En casos como el mencionado, siempre nos queda –o, por lo menos, por ahora todavía nos queda- el ejercicio de nuestra sacrosanta libertad, cada vez más menguada, tanto por el sustantivo como por el adjetivo. La cosa es más problemática cuando nos toca asistir a una ceremonia, un acto institucional o, simplemente, un evento social, sea del tipo que sea. El lenguaje inclusivo, las fórmulas alambicadas para que ningún colectivo se sienta ofendido o simplemente postergado y, en general, las actitudes puerilmente buenistas se han adueñado a tal punto de las formalidades colectivas que, no sé a ustedes, pero a mí me falta literalmente el aire. Me ahogo en ese ambiente que antes hubiéramos denominado jesuítico, pero que en comparación deja en mantillas al viejo clericalismo.
Me dirán, volviendo al principio, que tal estado de cosas solo merece la chanza, la inhibición o, en la más desabrida de las reacciones, el simple desprecio, no ya de las personas inteligentes, sino de las mínimamente sensatas, o sea, los no estúpidos porque, en último término, de idiocia estamos hablando. ¡Craso error, amigos míos!
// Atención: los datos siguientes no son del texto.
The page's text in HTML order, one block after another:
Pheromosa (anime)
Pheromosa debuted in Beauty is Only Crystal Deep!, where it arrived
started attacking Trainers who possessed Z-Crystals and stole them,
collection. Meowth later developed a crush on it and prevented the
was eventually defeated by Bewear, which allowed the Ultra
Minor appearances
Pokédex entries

Tenemos sobradas muestras de cómo funciona el mundo y, sobre todo, cuáles son los mecanismos del comportamiento humano. No se fíen mucho de nuestros semejantes. El hombre no es el animal que tropieza dos veces en la misma piedra sino el animal más estúpido de la creación que tropezará las veces que haga falta y aún hará gala de ello. Hace menos de dos décadas hubiéramos reputado imposible –una sátira pasada de rosca, una distopía inverosímil- que los dirigentes del mundo más avanzado fueran sujetos como Donald Trump, Boris Johnson o, entre nosotros, Pedro Sánchez.
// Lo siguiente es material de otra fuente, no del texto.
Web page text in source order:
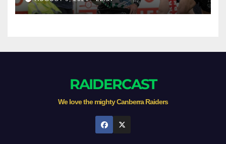
RAIDERCAST
We love the mighty Canberra Raiders
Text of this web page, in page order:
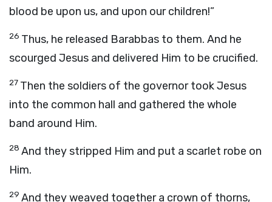
blood be upon us, and upon our children!”
26 Thus, he released Barabbas to them. And he
scourged Jesus and delivered Him to be crucified.
27 Then the soldiers of the governor took Jesus
into the common hall and gathered the whole
band around Him.
28 And they stripped Him and put a scarlet robe on
Him.
29 And they weaved together a crown of thorns,
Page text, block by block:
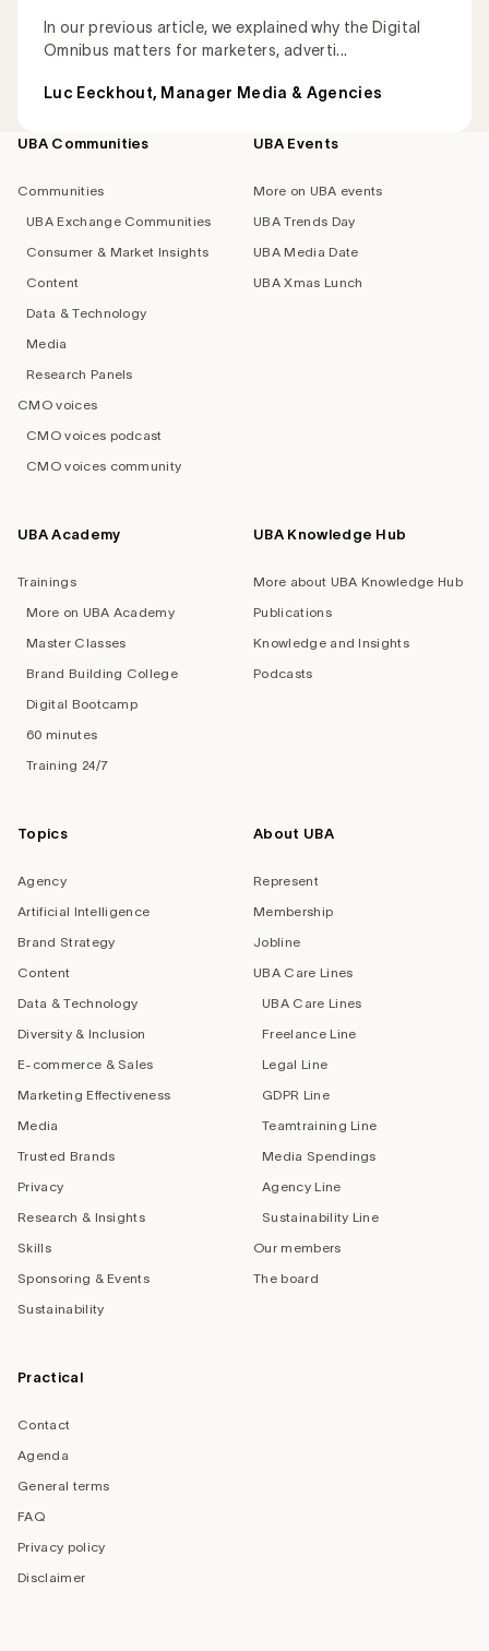
In our previous article, we explained why the Digital
Omnibus matters for marketers, adverti...
Luc Eeckhout, Manager Media & Agencies
Footer
UBA Communities
Communities
UBA Exchange Communities
Consumer & Market Insights
Content
Data & Technology
Media
Research Panels
CMO voices
CMO voices podcast
CMO voices community
UBA Events
More on UBA events
UBA Trends Day
UBA Media Date
UBA Xmas Lunch
UBA Academy
Trainings
More on UBA Academy
Master Classes
Brand Building College
Digital Bootcamp
60 minutes
Training 24/7
UBA Knowledge Hub
More about UBA Knowledge Hub
Publications
Knowledge and Insights
Podcasts
Topics
Agency
Artificial Intelligence
Brand Strategy
Content
Data & Technology
Diversity & Inclusion
E-commerce & Sales
Marketing Effectiveness
Media
Trusted Brands
Privacy
Research & Insights
Skills
Sponsoring & Events
Sustainability
About UBA
Represent
Membership
Jobline
UBA Care Lines
UBA Care Lines
Freelance Line
Legal Line
GDPR Line
Teamtraining Line
Media Spendings
Agency Line
Sustainability Line
Our members
The board
Practical
Contact
Agenda
General terms
FAQ
Privacy policy
Disclaimer

Lo que quiero enfatizar es que esta oleada de revisionismo infantil y estúpido que nos invade ha penetrado por todos los vericuetos posibles y afecta ya a todas las facetas de la disposición humana ante el mundo y ante la vida. No concierne solo a las relaciones del presente y a los objetivos del futuro, sino que se traslada a nuestra comprensión de la historia, manipulando esta como una vulgar plastilina de la que pudiera disponerse a nuestro antojo. El pasado como espejo del presente, pero no tanto como una realidad que merece respeto, aunque solo fuere como puro reconocimiento de lo que fue, sino como una materia dúctil en la que apoyar supuestos agravios que hoy se pretenden revertir o sostener determinadas legitimidades cuyos réditos se quieren cobrar.
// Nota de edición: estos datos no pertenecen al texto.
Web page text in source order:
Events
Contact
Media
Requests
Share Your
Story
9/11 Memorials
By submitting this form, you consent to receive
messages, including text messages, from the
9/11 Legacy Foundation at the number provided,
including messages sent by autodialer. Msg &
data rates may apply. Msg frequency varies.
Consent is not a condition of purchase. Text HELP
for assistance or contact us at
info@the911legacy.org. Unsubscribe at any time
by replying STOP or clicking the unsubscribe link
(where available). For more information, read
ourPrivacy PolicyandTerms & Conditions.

No pretendo seguir hablando en abstracto sino canalizar esas reflexiones generales hacia una de las penúltimas manifestaciones de esa reescritura del pasado en aras de la corrección política imperante. No les voy a hablar de un sesudo tratado de historia sino de una película que se proyecta actualmente en miles de salas a lo largo y ancho de todo el mundo. No desprecien el asunto desde una óptica convencional –como intelectualmente deleznable-, pues el nivel de elementalidad de productos como este es precisamente lo que los hace más peligrosos, dado que llegan mucho más allá que cualquier ensayo, tratado filosófico o análisis profundo.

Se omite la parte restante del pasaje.